C. On March 23, 2015, the Defendant held the site site consultation committee and distributed specifications to the participating companies. Of the specifications, the method of construction of the department of water leakage in the ceiling for underground parking lots (i.e., the place that can be accumulated in the heating section of the building, outside walls, or the ceiling for underground parking lots) is that “the method of construction of the department of water leakage in the ceiling for underground parking lots (i.e., a building, outside walls, or the ceiling for underground parking lots) shall be sealed after waterproof measures, such as a projector, and if leakage occurs even after the completion of construction, it shall be deemed that the defect is deemed that the facility is defective (i.e., a small sum of water leakage in the ceiling for underground parking lots (hereinafter “the Patent Construction Act”). The details of the floor specifications of the underground parking lot is that

D. On March 31, 2015, the Plaintiff participated in the instant bidding with the bid price of KRW 615,600,000. The Plaintiff’s statement submitted by the Plaintiff was set at KRW 1350,000 as the construction cost for the underground parking lot patent construction, and the content of the “project proposal” is to use the Patent Law for Underground Parking Lot (patent registration number 1 omitted). The Plaintiff submitted a written approval for the use of the Business Proposal. The Plaintiff submitted a written approval for the use of the Patent Law for the apartment parking lot patent construction, and the content of the written approval for the use thereof was “the method of repairing ruptures for waterproof and painting the outer wall of the apartment (patent registration number 2 omitted),” “the concrete repair injection system, the inner extreme verification of concrete structures using it, and the index method (patent registration number 1 omitted).”

E. The 17 companies, including the Plaintiff, participated in the instant tender, and only the 4 companies higher than the bid price were issued with a letter of approval for use of underground parking lot patent law as follows. The bid price of the Hain Construction Co., Ltd. among the remaining companies was the minimum of KRW 327,00,000.

Hosung Construction Co., Ltd. 623,000,000 on 2,000 623,000,000 3 Changsung Construction Co., Ltd. 621,00,000,000 4 Plaintiffs 615,600,000

F. According to the public notice of the instant tender, the instant bid was conducted by electronic bidding, and the Defendant’s opening to the company that passed the document review by accessing the Ministry of Land, Infrastructure and Transport’s multi-family housing management information system (www.k-apt.go.go.) was automatically determined and publicly announced as the successful bidder in the instant system.

Multi-family housing management information system is operated by the Minister of Land, Infrastructure and Transport pursuant to Article 45-7 of the former Housing Act (amended by Act No. 12959, Dec. 31, 2014; enacted on April 1, 2015; hereinafter “former Housing Act”). It is a multi-family housing management information system operated by the Minister of Land, Infrastructure and Transport pursuant to the provisions of Article 45-7 of the former Housing Act, including management expenses, etc. of multi-family housing subject to compulsory management, maintenance records, bid

G. In the examination of documents, the Defendant issued a letter of approval to use the underground parking lot patent law and the 13 companies that did not submit a letter of approval to use the underground parking lot patent law, but did not comply with the construction of a creative company that did not submit relevant documents, and opened thereafter. On April 2, 2015, the Ministry of Land, Infrastructure and Transport multi-family housing management information system posted electronic documents that the Plaintiff bid at the lowest price of 615 million won as the successful bidder.

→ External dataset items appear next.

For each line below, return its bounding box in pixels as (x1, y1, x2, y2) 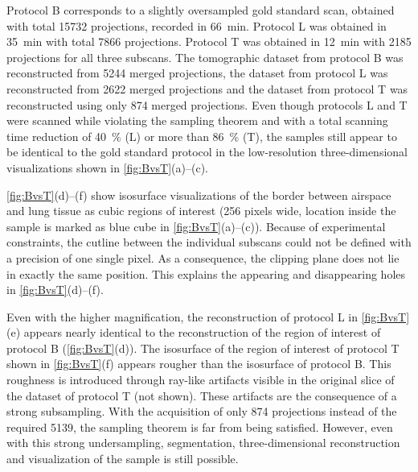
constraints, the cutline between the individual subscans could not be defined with (6, 234, 412, 250)
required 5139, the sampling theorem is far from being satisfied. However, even (6, 418, 393, 435)
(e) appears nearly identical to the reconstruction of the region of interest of (6, 324, 381, 341)
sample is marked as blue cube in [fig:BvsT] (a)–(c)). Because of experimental (6, 217, 386, 234)
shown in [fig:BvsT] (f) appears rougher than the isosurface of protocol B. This (6, 355, 391, 372)
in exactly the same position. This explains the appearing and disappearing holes (6, 265, 406, 282)
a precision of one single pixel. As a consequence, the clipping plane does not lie (6, 249, 400, 266)
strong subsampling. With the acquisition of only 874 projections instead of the (6, 403, 397, 420)
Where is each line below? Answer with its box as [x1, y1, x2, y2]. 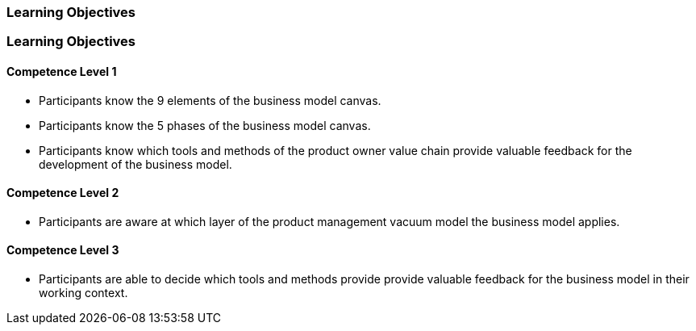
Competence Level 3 [6, 243, 119, 258]
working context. [39, 286, 128, 300]
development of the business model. [39, 157, 232, 171]
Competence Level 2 [6, 186, 119, 200]
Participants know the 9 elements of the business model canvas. [39, 93, 381, 107]
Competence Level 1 [6, 64, 117, 78]
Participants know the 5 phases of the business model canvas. [39, 118, 371, 132]
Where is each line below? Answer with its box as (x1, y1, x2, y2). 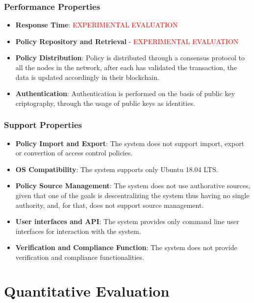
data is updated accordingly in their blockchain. (15, 72, 159, 82)
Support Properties (4, 119, 82, 131)
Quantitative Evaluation (4, 280, 170, 301)
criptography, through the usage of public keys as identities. (15, 98, 195, 108)
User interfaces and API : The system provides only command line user (15, 216, 239, 227)
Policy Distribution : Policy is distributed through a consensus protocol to (15, 52, 245, 63)
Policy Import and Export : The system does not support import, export (15, 138, 245, 148)
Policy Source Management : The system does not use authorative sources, (15, 180, 251, 191)
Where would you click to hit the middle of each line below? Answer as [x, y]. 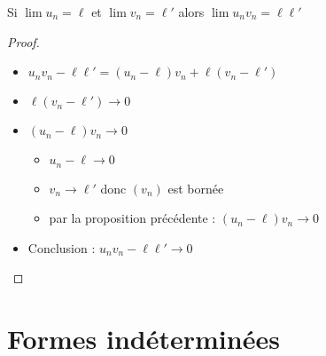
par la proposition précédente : [132, 218]
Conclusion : [62, 247]
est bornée [196, 188]
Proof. [23, 41]
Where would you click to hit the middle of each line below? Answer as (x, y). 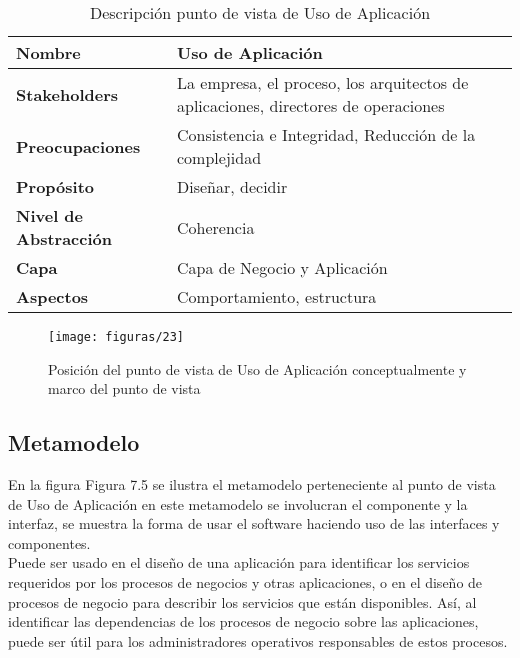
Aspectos (52, 296)
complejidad (219, 157)
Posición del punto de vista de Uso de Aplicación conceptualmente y (257, 368)
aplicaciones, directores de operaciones (311, 105)
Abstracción (64, 238)
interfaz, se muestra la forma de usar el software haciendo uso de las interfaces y (254, 523)
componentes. (49, 542)
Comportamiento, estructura (277, 296)
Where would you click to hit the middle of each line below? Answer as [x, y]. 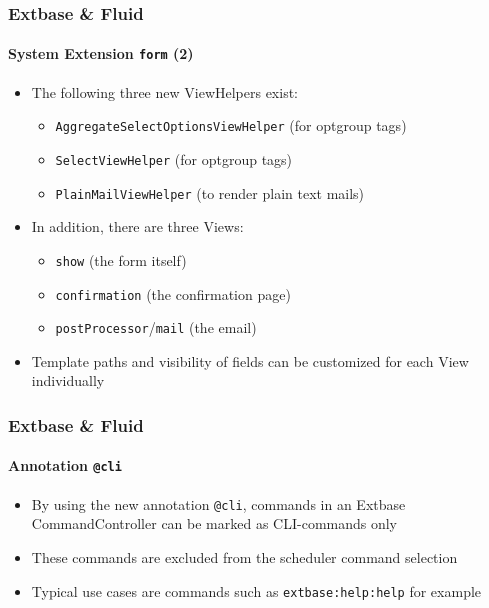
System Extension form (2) [101, 53]
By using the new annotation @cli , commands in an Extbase [218, 503]
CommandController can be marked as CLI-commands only [214, 523]
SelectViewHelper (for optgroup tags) [174, 158]
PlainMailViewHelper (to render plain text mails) [210, 192]
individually [68, 380]
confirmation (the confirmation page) [173, 293]
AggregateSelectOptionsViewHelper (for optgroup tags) [231, 125]
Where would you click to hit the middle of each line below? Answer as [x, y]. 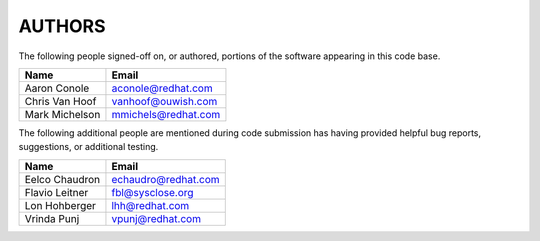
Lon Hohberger [60, 205]
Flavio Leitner [56, 192]
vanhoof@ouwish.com [164, 101]
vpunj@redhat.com [156, 218]
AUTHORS [62, 26]
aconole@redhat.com [162, 88]
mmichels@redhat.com [166, 114]
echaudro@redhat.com [165, 179]
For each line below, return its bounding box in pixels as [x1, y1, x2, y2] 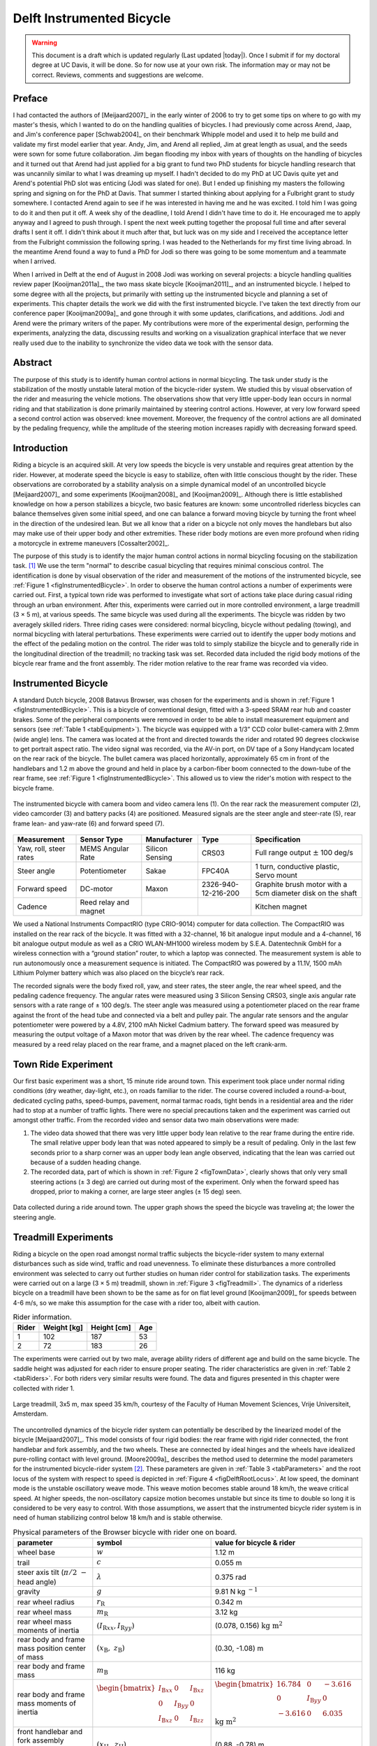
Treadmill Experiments [13, 1231, 114, 1243]
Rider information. [13, 1312, 73, 1322]
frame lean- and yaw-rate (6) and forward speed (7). [13, 819, 165, 828]
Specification [255, 835, 301, 844]
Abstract [13, 357, 52, 369]
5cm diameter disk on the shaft [255, 888, 357, 898]
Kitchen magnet [255, 902, 307, 911]
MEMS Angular [80, 844, 129, 853]
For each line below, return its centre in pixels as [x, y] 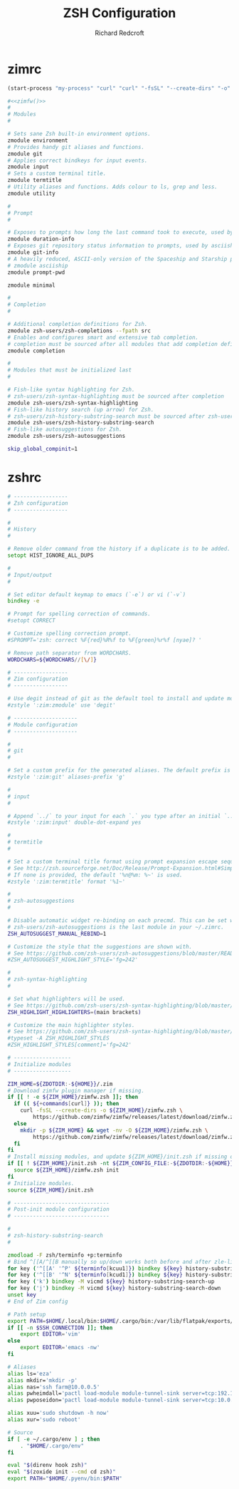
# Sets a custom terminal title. [57, 174]
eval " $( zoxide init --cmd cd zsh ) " [62, 1472]
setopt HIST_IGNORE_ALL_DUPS [51, 556]
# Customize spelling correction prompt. [70, 633]
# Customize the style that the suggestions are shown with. [100, 946]
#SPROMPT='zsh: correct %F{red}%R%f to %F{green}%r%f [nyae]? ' [105, 640]
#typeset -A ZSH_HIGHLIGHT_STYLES [59, 1038]
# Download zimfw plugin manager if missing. [76, 1090]
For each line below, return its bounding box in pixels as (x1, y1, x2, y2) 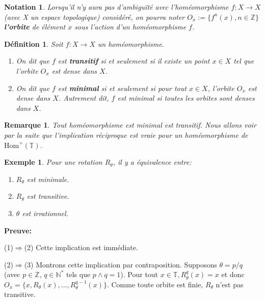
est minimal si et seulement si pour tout (58, 82, 187, 93)
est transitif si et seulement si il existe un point (58, 55, 210, 66)
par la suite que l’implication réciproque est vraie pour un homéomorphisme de (4, 129, 248, 140)
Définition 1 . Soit (4, 38, 63, 49)
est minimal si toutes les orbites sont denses (117, 93, 255, 103)
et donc (221, 269, 245, 280)
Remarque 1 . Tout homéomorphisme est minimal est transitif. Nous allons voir (4, 119, 256, 130)
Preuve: (4, 225, 32, 235)

The purport of the document sent by the Defendant to the Plaintiff on May 29, 2015 is that “Although the Plaintiff was awarded the bid in the instant bidding on March 31, 2015, the bid price was revoked as it violates the relevant laws and regulations concerning the use of reserves for long-term repairs under the long-term repair plan, the former Housing Management Operator and Business Entities Selection Guidelines (Notice of the Ministry of Land, Infrastructure and Transport No. 2014-393, hereinafter “instant Selection Guidelines”) and the successful bid price are considerably different from the sentiments of the resident in the process of bidding (in the event of limited competitive bidding, restrictions on the specification of a specific patent at the time of limited competitive bidding) and the successful bid price

H. Relevant statutes applicable to the instant case are as stated in the attached Table 2 “related statutes”.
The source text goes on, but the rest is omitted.